In Vitro Uptake of Radiolabeled Probes in Cells Transduced with the SNAP Reporter Gene

A total of 1 × 106 HCCLM3-SNAP and HCCLM3-Vector cells were added into 200 μL of PBS separately. The cells were incubated with ∼370 kBq 18F-BG-surface at 37 °C for 1 h before washed with 1 mL of cold PBS three times. The cells were resuspended with 500 μL of saline and recounted once, and then, the expression of SNAP on the cell surface was detected. The binding rates of two samples and BG were detected using the γ counter. All assays were repeated at least three times.

Whole-Body Ex Vivo Biodistribution of 18F-BG-Surface

A total of 3.7 MBq (100 μCi) of 18F-BG-surface was intravenously injected into each mouse. Four mice were sacrificed by cervical dislocation at each time point (60 min and 120 min). Major organs, heart, liver, spleen, lung, kidney, brain, intestine, bone, muscle, and blood were quickly collected and weighed. The radioactivity remaining in these organs was measured by a 2480 Wizard autogamma counter (PerkinElmer). The results are expressed as the percentage of injected dose per gram of wet tissue (% ID/g). All radioactivity calculations were decay-corrected based on the half-life of 18F.
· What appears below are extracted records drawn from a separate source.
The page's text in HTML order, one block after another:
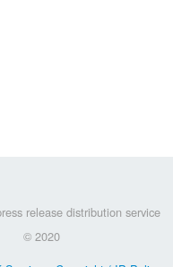
release distribution service
© 2020
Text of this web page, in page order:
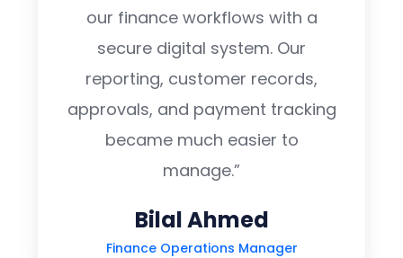
our finance workflows with a
secure digital system. Our
reporting, customer records,
approvals, and payment tracking
became much easier to
manage.”
Bilal Ahmed
Finance Operations Manager
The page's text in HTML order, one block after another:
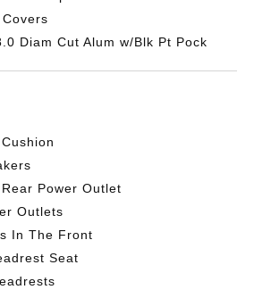
Diam Cut Alum w/Blk Pt Pock
Power Outlet
Outlets
In The Front
Seat
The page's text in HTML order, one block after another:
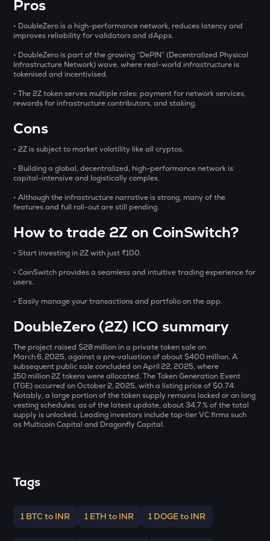
Dymension
STO
Stakestone
FORM
Four
MET
Meteora
THE
Thena
GALA
Gala
DEEP
Myshell
ZEC
Zcash
HAEDAL
Haedal protocol
DRIFT
Pros
• DoubleZero is a high-performance network, reduces latency and
improves reliability for validators and dApps.
• DoubleZero is part of the growing “DePIN” (Decentralized Physical
Infrastructure Network) wave, where real-world infrastructure is
tokenised and incentivised.
• The 2Z token serves multiple roles: payment for network services,
rewards for infrastructure contributors, and staking.
Cons
• 2Z is subject to market volatility like all cryptos.
• Building a global, decentralized, high-performance network is
capital-intensive and logistically complex.
• Although the infrastructure narrative is strong, many of the
features and full roll-out are still pending.
How to trade 2Z on CoinSwitch?
• Start investing in 2Z with just ₹100.
• CoinSwitch provides a seamless and intuitive trading experience for
users.
• Easily manage your transactions and portfolio on the app.
DoubleZero (2Z) ICO summary
The project raised $28 million in a private token sale on
March 6, 2025, against a pre‑valuation of about $400 million. A
subsequent public sale concluded on April 22, 2025, where
150 million 2Z tokens were allocated. The Token Generation Event
(TGE) occurred on October 2, 2025, with a listing price of $0.74.
Notably, a large portion of the token supply remains locked or on long
vesting schedules: as of the latest update, about 34.7 % of the total
supply is unlocked. Leading investors include top‑tier VC firms such
as Multicoin Capital and Dragonfly Capital.
Tags
1 BTC to INR 1 ETH to INR 1 DOGE to INR
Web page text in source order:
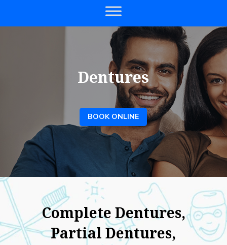
Dentures
BOOK ONLINE
Complete Dentures,
Partial Dentures,
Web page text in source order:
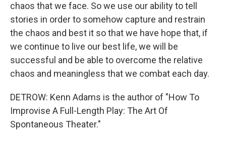
chaos that we face. So we use our ability to tell
stories in order to somehow capture and restrain
the chaos and best it so that we have hope that, if
we continue to live our best life, we will be
successful and be able to overcome the relative
chaos and meaningless that we combat each day.
DETROW: Kenn Adams is the author of "How To
Improvise A Full-Length Play: The Art Of
Spontaneous Theater."
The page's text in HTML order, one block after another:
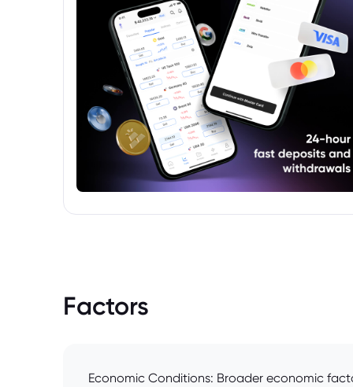
Factors
Economic Conditions: Broader economic
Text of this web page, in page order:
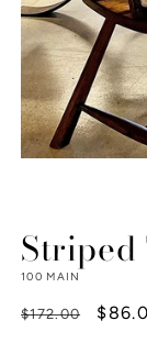
modal
100 MAIN
Regular
$172.00
Sale
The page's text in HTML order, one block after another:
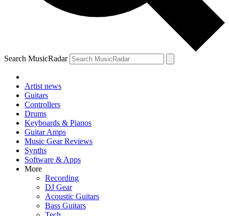
Search MusicRadar
Artist news
Guitars
Controllers
Drums
Keyboards & Pianos
Guitar Amps
Music Gear Reviews
Synths
Software & Apps
More
Recording
DJ Gear
Acoustic Guitars
Bass Guitars
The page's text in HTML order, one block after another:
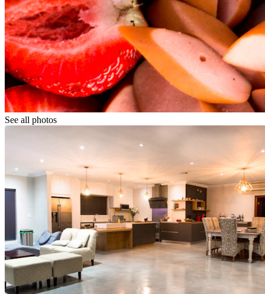
See all photos

PET/CT Imaging of Cell Tracking Studies

A total of 1 × 106 SNAP-transduced and nontranduced cells were injected into the bilateral shoulder and back of mice separately (HCCLM3-SNAP was on the right side). Mice were anesthetized with 2.5% 10 μL/g tribromoethanol (T48402, Sigma, Aldrich, Germany) and injected intravenously with about ∼3.7 MBq (∼100 μCi) of 18F-BG-surface. PET/CT scan was performed after 18F-BG-surface was circulated in vivo for 1 h.